On August 18, 2020, Professor Jianfeng Liu, leader of International Research Center for Sensory Biology and Technology of MOST and Key Laboratory of Molecular Biophysics of MOE published an article named “Illuminating the allosteric modulation of the calcium sensing receptor” on the journal Proceedings of the National Academy of Sciences of the United States of America (PNAS). In this study, they revealed the allosteric modulation of the calcium-sensing receptor.

Cells have to constantly adapt to their environment, and, as such sense, through specific receptors, a large number of nutrients, such as ions, L-amino acids (L-AAs), glucose and lipids. G protein-coupled receptors (GPCRs) form the largest family of membrane receptors and the major drug targets.

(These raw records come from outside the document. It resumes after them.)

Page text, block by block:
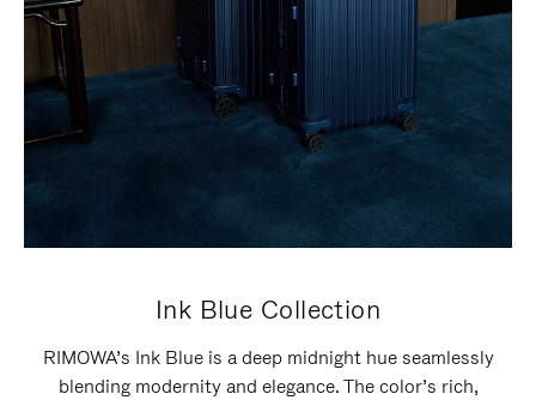
Ink Blue Collection
RIMOWA’s Ink Blue is a deep midnight hue seamlessly
blending modernity and elegance. The color’s rich,
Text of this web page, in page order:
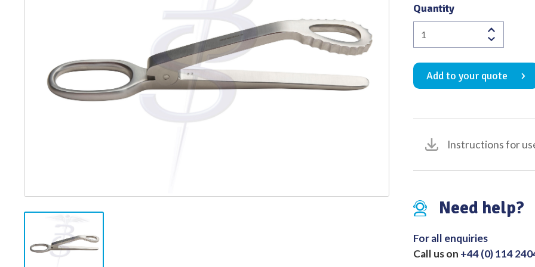
Quality
Quantity
Rowe
Zygomatic
Elevator
215mm
quantity
Add to your quote
Instructions for
Need help?
For all enquiries
Call us on +44 (0) 114
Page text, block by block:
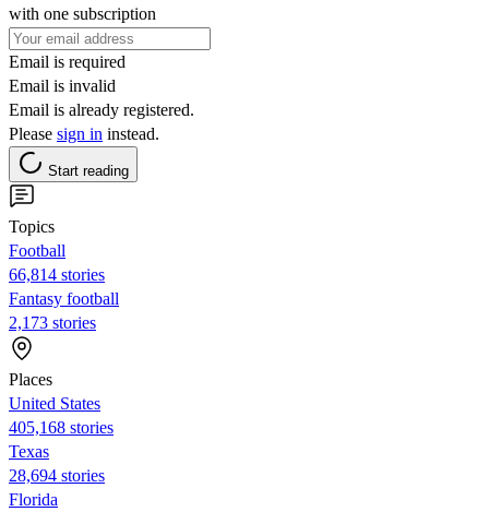
with one subscription
Email is required
Email is invalid
Email is already registered.
Please sign in instead.
Start reading
Topics
Football
66,814 stories
Fantasy football
2,173 stories
Places
United States
405,168 stories
Texas
28,694 stories
Florida
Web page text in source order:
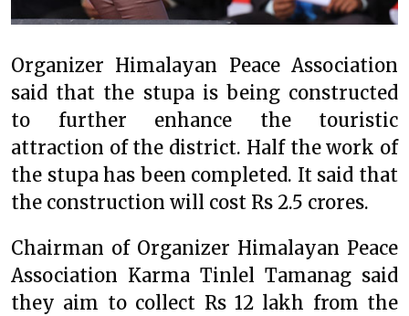
Organizer Himalayan Peace Association
said that the stupa is being constructed
to further enhance the touristic
attraction of the district. Half the work of
the stupa has been completed. It said that
the construction will cost Rs 2.5 crores.
Chairman of Organizer Himalayan Peace
Association Karma Tinlel Tamanag said
they aim to collect Rs 12 lakh from the
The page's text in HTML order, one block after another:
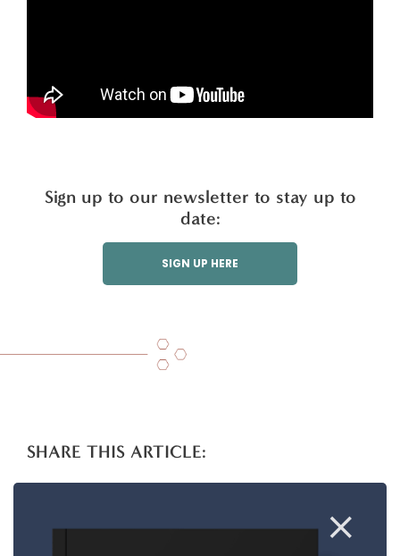
Sign up to our newsletter to stay up to
date:
SIGN UP HERE
SHARE THIS ARTICLE:
w n a mh
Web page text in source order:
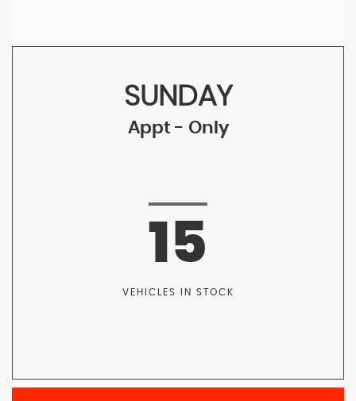
SUNDAY
Appt - Only
15
VEHICLES IN STOCK
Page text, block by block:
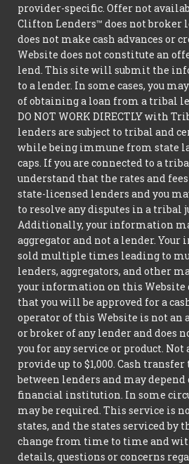
provider-specific. Offer not
Clifton Lenders™ does not broker
does not make cash advances or
Website does not constitute an
lend. This site will submit the
to a lender. In some cases, you
of obtaining a loan from a tribal
DO NOT WORK DIRECTLY with
lenders are subject to tribal and
while being immune from state
caps. If you are connected to a
understand that the rates and
state-licensed lenders and you
to resolve any disputes in a tribal
Additionally, your information
aggregator and not a lender. Your
sold multiple times leading to
lenders, aggregators, and other
your information on this Website
that you will be approved for a
operator of this Website is not an
or broker of any lender and does
you for any service or product.
provide up to $1,000. Cash
between lenders and may
financial institution. In some
may be required. This service is
states, and the states serviced by
change from time to time and
details, questions or concerns

Many of them are activated or modulated directly by nutrients. Among GPCRs, the calcium-sensing receptor (CaSR) is a prototypical nutrients sensory receptor activated or modulated by both calcium and amino acids, but also by endogenous and exogenous compounds such as different cations, polyamines, polypeptides and aminoglycoside antibiotics. CaSR is essential in the parathyroid gland for maintaining the extracellular calcium homeostasis. It is also expressed in other tissues such as bone, gut, kidney, and brain, where it has additional effects. Many genetic mutations that lead to loss- or gain-of-function of the CaSR, have been identified in patients with metabolic syndromes. In addition, CaSR autoantibodies that modify the signaling properties of the receptor have been identified in rare diseases. Drugs targeting CaSR are still limited as a few positive allosteric modulators, which are not enough to treat related diseases.

CaSR belongs to the class C GPCRs, most of which are activated by L-AAs or derivatives that bind to the conserved extracellular Venus flytrap (VFT) binding domain, such as the mGlu, GABA_B and taste receptors. Although two teams have isolated the crystal structures of the extracellular domain of CaSR, how the binding of these nutrients in this domain triggers receptor activation remains elusive.

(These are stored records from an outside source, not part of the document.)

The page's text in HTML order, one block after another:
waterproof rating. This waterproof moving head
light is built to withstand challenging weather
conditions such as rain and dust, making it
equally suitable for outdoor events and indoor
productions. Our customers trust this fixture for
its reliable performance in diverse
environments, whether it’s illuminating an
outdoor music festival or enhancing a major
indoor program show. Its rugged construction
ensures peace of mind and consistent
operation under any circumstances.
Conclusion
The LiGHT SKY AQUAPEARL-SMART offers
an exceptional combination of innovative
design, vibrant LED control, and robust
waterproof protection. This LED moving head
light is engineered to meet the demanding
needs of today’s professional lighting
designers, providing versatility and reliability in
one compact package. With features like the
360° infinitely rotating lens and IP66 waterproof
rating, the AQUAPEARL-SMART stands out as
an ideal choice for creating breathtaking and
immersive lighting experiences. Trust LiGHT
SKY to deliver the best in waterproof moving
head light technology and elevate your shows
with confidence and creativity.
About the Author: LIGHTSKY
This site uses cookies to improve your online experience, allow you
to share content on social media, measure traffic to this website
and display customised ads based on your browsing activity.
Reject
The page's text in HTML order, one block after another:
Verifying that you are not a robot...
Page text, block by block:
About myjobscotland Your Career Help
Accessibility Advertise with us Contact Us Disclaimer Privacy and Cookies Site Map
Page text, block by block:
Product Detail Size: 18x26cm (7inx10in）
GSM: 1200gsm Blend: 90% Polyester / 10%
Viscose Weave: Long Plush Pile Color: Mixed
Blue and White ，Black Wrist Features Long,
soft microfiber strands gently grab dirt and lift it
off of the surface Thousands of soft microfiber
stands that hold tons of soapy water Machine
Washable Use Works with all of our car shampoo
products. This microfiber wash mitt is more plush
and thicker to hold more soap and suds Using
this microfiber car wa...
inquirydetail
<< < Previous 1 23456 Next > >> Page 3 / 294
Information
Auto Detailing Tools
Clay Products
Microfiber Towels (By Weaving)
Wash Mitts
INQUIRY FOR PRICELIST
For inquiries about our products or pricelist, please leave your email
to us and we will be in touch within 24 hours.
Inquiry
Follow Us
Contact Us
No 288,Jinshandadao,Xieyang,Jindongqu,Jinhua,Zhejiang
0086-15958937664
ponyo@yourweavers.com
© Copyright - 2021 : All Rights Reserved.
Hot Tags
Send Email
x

Figure: Activation of CaSR triggered upon the cooperation of calcium ions and amino acids

In this study, they first set up a time-resolved FRET conformational CaSR biosensor that could reflect the activation of the receptor. Since the sensor is independent on the downstream signaling modules, this method could be adopted to apply on the extracted membranes to get rid of the effects brought by nutrients in cellular environments. In this well-controlled condition, they revealed calcium ions by themselves could directly activate the receptor, while amino acids could potentiality this progress as positive allosteric modulators. These findings were further proved by functional assays. The cooperation between cations, anions and amino acids provide the sensibility of CaSR to the calcium concentration change within a small range, to ensure the normal physiology function of the receptor. The methods and strategy to avoid the distraction from nutrients in the environment used in this study could be applied on other receptors. This study brought supplements and improvements to the activation mechanism of CaSR, which could be useful to better understand related diseases resulted from genetic mutations. Moreover, new drugs targeting this receptor could be developed according to these findings.

This work was accomplished by team members of Prof. Jianfeng Liu’s lab. He and Prof. Jean-Philippe Pin from Institut de Génomique Fonctionnelle (France) are the co-corresponding authors of this article. This work is supported by the National Natural Science Foundation of China and the China Scholarship Council.